Problem details: From the entries below, gather each line containing the word "wall".

The data:
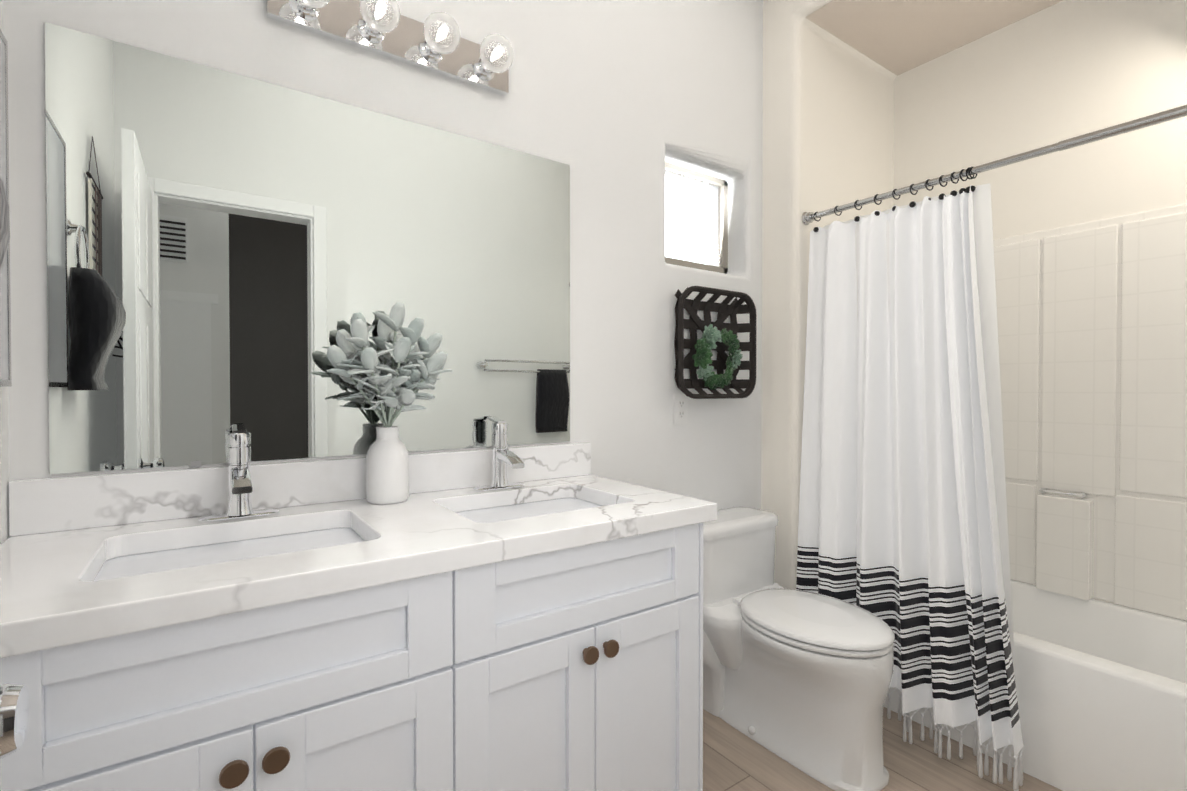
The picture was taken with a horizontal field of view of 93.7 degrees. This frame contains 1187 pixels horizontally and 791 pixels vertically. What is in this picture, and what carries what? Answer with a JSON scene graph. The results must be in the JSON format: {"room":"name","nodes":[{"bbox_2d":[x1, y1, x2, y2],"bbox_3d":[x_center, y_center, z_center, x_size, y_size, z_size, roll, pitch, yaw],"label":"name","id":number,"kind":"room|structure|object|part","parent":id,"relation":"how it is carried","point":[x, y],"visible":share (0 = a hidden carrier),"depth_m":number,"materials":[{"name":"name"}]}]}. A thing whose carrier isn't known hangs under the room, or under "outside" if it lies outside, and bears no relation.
{"room":"bathroom","nodes":[
{"label":"bathroom","id":0,"kind":"room"},
{"bbox_2d":[0,0,9,543],"bbox_3d":[-0.808,-0.322,0.423,0.200,3.000,1.990,0,1,-35],"label":"wall","id":1,"kind":"structure","parent":0,"point":[4,480],"depth_m":1.07,"materials":[{"name":"white paint"}]},
{"bbox_2d":[0,177,9,273],"bbox_3d":[-0.759,-0.245,0.635,0.122,0.482,0.213,0,1,-35],"label":"towel ring","id":2,"kind":"object","parent":1,"relation":"attached to","point":[4,226],"visible":1,"depth_m":0.70,"materials":[{"name":"silver metal"}]},
{"bbox_2d":[0,30,11,386],"bbox_3d":[-0.990,-0.338,0.875,0.018,0.645,0.400,0,1,-35],"label":"upper cabinet","id":3,"kind":"object","parent":1,"relation":"attached to","point":[5,339],"visible":0.75,"depth_m":1.02,"materials":[{"name":"wood"}]},
{"bbox_2d":[0,684,29,758],"bbox_3d":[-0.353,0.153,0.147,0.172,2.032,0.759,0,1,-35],"label":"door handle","id":4,"kind":"object","parent":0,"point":[14,709],"depth_m":0.44,"materials":[{"name":"silver metal"}]},
{"bbox_2d":[3,0,762,509],"bbox_3d":[-0.346,-0.338,1.806,2.540,3.000,0.250,0,1,-35],"label":"wall","id":5,"kind":"structure","parent":0,"point":[615,104],"depth_m":1.90,"materials":[{"name":"white paint"}]},
{"bbox_2d":[9,442,590,533],"bbox_3d":[-0.578,0.217,1.483,1.376,0.107,0.019,0,1,-35],"label":"backsplash","id":6,"kind":"structure","parent":5,"relation":"attached to","point":[36,506],"depth_m":1.33,"materials":[{"name":"white stone"}]},
{"bbox_2d":[45,22,569,473],"bbox_3d":[-0.590,-0.296,1.477,1.246,0.913,0.008,0,1,-35],"label":"mirror","id":7,"kind":"object","parent":5,"relation":"attached to","point":[226,250],"visible":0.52,"depth_m":1.34,"materials":[{"name":"clear glass"}]},
{"bbox_2d":[266,0,513,95],"bbox_3d":[-0.483,-0.967,1.454,0.630,0.113,0.156,0,1,-35],"label":"sconce","id":8,"kind":"object","parent":5,"relation":"attached to","point":[379,28],"visible":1,"depth_m":1.48,"materials":[{"name":"silver metal"}]},
{"bbox_2d":[673,394,687,423],"bbox_3d":[0.334,0.051,2.125,0.070,0.116,0.009,0,1,-35],"label":"electrical outlet","id":9,"kind":"object","parent":5,"relation":"attached to","point":[680,408],"visible":1,"depth_m":2.12,"materials":[{"name":"white plastic"}]},
{"bbox_2d":[665,162,727,273],"bbox_3d":[0.394,-0.733,2.314,0.464,0.414,0.034,0,1,-35],"label":"window","id":10,"kind":"structure","parent":5,"relation":"in","point":[696,219],"depth_m":2.33,"materials":[{"name":"white glass"}]},
{"bbox_2d":[674,286,755,398],"bbox_3d":[0.467,-0.198,2.159,0.418,0.418,0.081,0,1,-35],"label":"decorative basket","id":11,"kind":"object","parent":5,"relation":"attached to","point":[719,336],"visible":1,"depth_m":2.16,"materials":[{"name":"black wood"}]},
{"bbox_2d":[761,0,896,589],"bbox_3d":[1.546,-0.340,2.063,0.960,3.000,1.990,0,1,-35],"label":"wall","id":12,"kind":"structure","parent":0,"point":[828,115],"depth_m":2.34,"materials":[{"name":"white paint"}]},
{"bbox_2d":[703,707,1061,790],"bbox_3d":[1.150,1.212,0.123,3.850,0.060,4.750,0,1,-35],"label":"floor","id":13,"kind":"structure","parent":0,"point":[734,759],"depth_m":1.74,"materials":[{"name":"brown wood"}]},
{"bbox_2d":[0,514,716,790],"bbox_3d":[-0.427,0.743,1.246,1.346,0.849,0.592,0,1,-35],"label":"bathroom vanity","id":14,"kind":"object","parent":13,"relation":"on","point":[388,612],"depth_m":0.99,"materials":[{"name":"white wood"}]},
{"bbox_2d":[0,474,716,649],"bbox_3d":[-0.417,0.295,1.253,1.376,0.043,0.583,0,1,-35],"label":"countertop","id":15,"kind":"structure","parent":14,"relation":"on","point":[48,589],"depth_m":1.02,"materials":[{"name":"white stone"}]},
{"bbox_2d":[92,518,363,577],"bbox_3d":[-0.677,0.381,1.083,0.490,0.148,0.370,0,1,-35],"label":"sink","id":16,"kind":"object","parent":15,"relation":"in","point":[161,555],"depth_m":1.16,"materials":[{"name":"white ceramic"}]},
{"bbox_2d":[196,424,279,521],"bbox_3d":[-0.779,0.170,1.226,0.155,0.206,0.178,0,1,-35],"label":"faucet","id":17,"kind":"object","parent":15,"relation":"on","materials":[{"name":"silver metal"}]},
{"bbox_2d":[366,426,408,504],"bbox_3d":[-0.529,0.176,1.431,0.104,0.191,0.104,0,1,-35],"label":"vase","id":18,"kind":"object","parent":15,"relation":"on","point":[387,458],"depth_m":1.39,"materials":[{"name":"white ceramic"}]},
{"bbox_2d":[326,302,451,426],"bbox_3d":[-0.514,-0.061,1.411,0.307,0.356,0.185,0,1,-35],"label":"plant","id":19,"kind":"object","parent":18,"relation":"in","point":[384,385],"depth_m":1.40,"materials":[{"name":"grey plant"}]},
{"bbox_2d":[468,416,527,489],"bbox_3d":[-0.256,0.166,1.591,0.155,0.206,0.178,0,1,-35],"label":"faucet","id":20,"kind":"object","parent":15,"relation":"on","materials":[{"name":"silver metal"}]},
{"bbox_2d":[452,490,603,521],"bbox_3d":[-0.154,0.377,1.447,0.491,0.148,0.370,0,1,-35],"label":"sink","id":21,"kind":"object","parent":15,"relation":"in","point":[543,503],"depth_m":1.56,"materials":[{"name":"white ceramic"}]},
{"bbox_2d":[703,507,894,790],"bbox_3d":[0.611,0.810,1.886,0.540,0.699,0.731,0,1,-35],"label":"toilet","id":22,"kind":"object","parent":13,"relation":"on","point":[800,680],"visible":0.85,"depth_m":1.77,"materials":[{"name":"white ceramic"}]},
{"bbox_3d":[0.712,0.724,1.813,0.382,0.050,0.498,0,1,-35],"label":"seat","id":23,"kind":"part","parent":22,"relation":"part of","materials":[{"name":"white ceramic"}]},
{"bbox_2d":[883,579,1186,790],"bbox_3d":[1.586,0.960,1.923,0.667,0.398,1.442,0,1,-35],"label":"bathtub","id":24,"kind":"object","parent":13,"relation":"on","point":[1101,689],"visible":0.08,"depth_m":1.65,"materials":[{"name":"white ceramic"}]},
{"bbox_2d":[806,0,1062,75],"bbox_3d":[1.562,-1.526,1.878,0.730,0.004,1.450,0,1,-35],"label":"ceiling","id":25,"kind":"structure","parent":0,"point":[897,37],"depth_m":2.29,"materials":[{"name":"beige paint"}]},
{"bbox_2d":[893,0,1186,620],"bbox_3d":[2.590,-0.331,1.230,0.200,3.000,4.550,0,1,-35],"label":"wall","id":26,"kind":"structure","parent":0,"point":[1060,71],"depth_m":2.17,"materials":[{"name":"white paint"}]},
{"bbox_2d":[993,204,1186,620],"bbox_3d":[1.591,0.055,1.916,0.659,1.408,1.448,0,1,-35],"label":"shower surround","id":27,"kind":"structure","parent":26,"relation":"attached to","point":[1092,327],"depth_m":2.06,"materials":[{"name":"white tile"}]},
{"bbox_2d":[1039,488,1086,497],"bbox_3d":[1.803,0.374,2.140,0.036,0.021,0.142,0,1,-35],"label":"towel rail","id":28,"kind":"object","parent":27,"relation":"attached to","point":[1045,490],"visible":0.96,"depth_m":2.12,"materials":[{"name":"silver metal"}]},
{"bbox_3d":[0.895,-0.322,0.470,3.850,3.000,0.120,0,1,-35],"label":"wall","id":29,"kind":"structure","parent":0,"visible":0},
{"bbox_2d":[796,105,1186,790],"bbox_3d":[1.224,0.196,1.662,0.210,1.888,1.449,0,1,-35],"label":"shower curtain","id":30,"kind":"object","parent":29,"relation":"attached to","point":[902,529],"visible":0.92,"depth_m":1.86,"materials":[{"name":"white fabric"}]},
{"bbox_3d":[1.288,-0.721,1.696,0.054,0.054,1.449,0,1,-35],"label":"rod","id":31,"kind":"part","parent":30,"relation":"part of","materials":[{"name":"silver metal"}]}
]}

Output:
{"bbox_2d":[0,0,9,543],"bbox_3d":[-0.808,-0.322,0.423,0.200,3.000,1.990,0,1,-35],"label":"wall","id":1,"kind":"structure","parent":0,"point":[4,480],"depth_m":1.07,"materials":[{"name":"white paint"}]},
{"bbox_2d":[3,0,762,509],"bbox_3d":[-0.346,-0.338,1.806,2.540,3.000,0.250,0,1,-35],"label":"wall","id":5,"kind":"structure","parent":0,"point":[615,104],"depth_m":1.90,"materials":[{"name":"white paint"}]},
{"bbox_2d":[761,0,896,589],"bbox_3d":[1.546,-0.340,2.063,0.960,3.000,1.990,0,1,-35],"label":"wall","id":12,"kind":"structure","parent":0,"point":[828,115],"depth_m":2.34,"materials":[{"name":"white paint"}]},
{"bbox_2d":[893,0,1186,620],"bbox_3d":[2.590,-0.331,1.230,0.200,3.000,4.550,0,1,-35],"label":"wall","id":26,"kind":"structure","parent":0,"point":[1060,71],"depth_m":2.17,"materials":[{"name":"white paint"}]},
{"bbox_3d":[0.895,-0.322,0.470,3.850,3.000,0.120,0,1,-35],"label":"wall","id":29,"kind":"structure","parent":0,"visible":0},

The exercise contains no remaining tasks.